Non-Asymptotic Convergence of Discrete Diffusion Models: Masked and Random Walk dynamics

arXiv stat.ML / 4/2/2026

💬 OpinionIdeas & Deep AnalysisModels & Research

Key Points

  • The paper addresses a gap in theory for diffusion models on discrete state spaces, which are less understood than their continuous (Gaussian noising) counterparts due to combinatorial and discrete-specific challenges.
  • It derives sharp non-asymptotic convergence guarantees for three discrete diffusion models, including finite-state random-walk and masking dynamics and a countably infinite drifted random-walk process on \(\mathbb{N}^d\).
  • Even assuming access to the ideal discrete score function, the authors show exact backward simulation is infeasible and instead analyze time-discretized Euler-type approximations.
  • The convergence is bounded in both Kullback-Leibler divergence and total variation distance under minimal assumptions on the data distribution, avoiding boundedness requirements on the estimated score.
  • The authors claim computational complexity that scales linearly with dimension (up to logarithmic factors), making the theoretical results practically relevant for high-dimensional discrete settings.

Abstract

Diffusion models for continuous state spaces based on Gaussian noising processes are now relatively well understood from both practical and theoretical perspectives. In contrast, results for diffusion models on discrete state spaces remain far less explored and pose significant challenges, particularly due to their combinatorial structure and their more recent introduction in generative modelling.

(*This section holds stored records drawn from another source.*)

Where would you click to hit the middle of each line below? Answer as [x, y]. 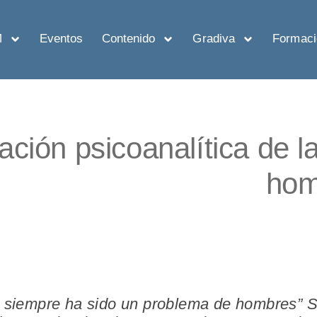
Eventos [61, 39]
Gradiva [214, 39]
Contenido [128, 39]
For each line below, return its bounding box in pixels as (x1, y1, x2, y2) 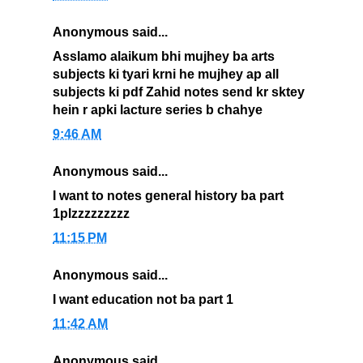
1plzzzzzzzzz (53, 207, 130, 221)
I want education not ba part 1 (53, 293, 233, 307)
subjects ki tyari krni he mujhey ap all (53, 67, 279, 82)
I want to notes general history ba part (53, 189, 284, 203)
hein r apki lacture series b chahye (53, 103, 263, 117)
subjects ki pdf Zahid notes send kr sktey (53, 85, 305, 100)
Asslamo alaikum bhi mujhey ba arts (53, 49, 275, 64)
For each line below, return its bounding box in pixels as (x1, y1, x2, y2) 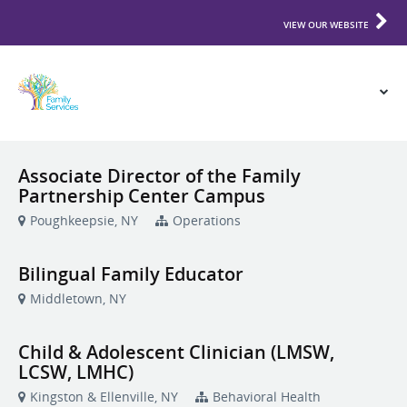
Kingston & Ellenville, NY (30, 388, 178, 405)
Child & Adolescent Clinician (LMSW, (18, 340, 334, 364)
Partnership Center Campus (18, 184, 265, 208)
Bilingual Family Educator (18, 262, 243, 286)
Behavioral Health (213, 388, 321, 405)
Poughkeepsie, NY (30, 212, 138, 229)
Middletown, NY (30, 290, 126, 307)
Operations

In this work, we establish new and sharp convergence guarantees for three popular discrete diffusion models (DDMs). Two of these models are designed for finite state spaces and are based respectively on the random walk and the masking process. The third DDM we consider is defined on the countably infinite space \mathbb{N}^d and uses a drifted random walk as its forward process. For each of these models, the backward process can be characterized by a discrete score function that can, in principle, be estimated. However, even with perfect access to these scores, simulating the exact backward process is infeasible, and one must rely on time discretization. In this work, we study Euler-type approximations and establish convergence bounds in both Kullback-Leibler divergence and total variation distance for the resulting models, under minimal assumptions on the data distribution. To the best of our knowledge, this study provides the optimal non-asymptotic convergence guarantees for these noising processes that do not rely on boundedness assumptions on the estimated score. In particular, the computational complexity of each method scales only linearly in the dimension, up to logarithmic factors.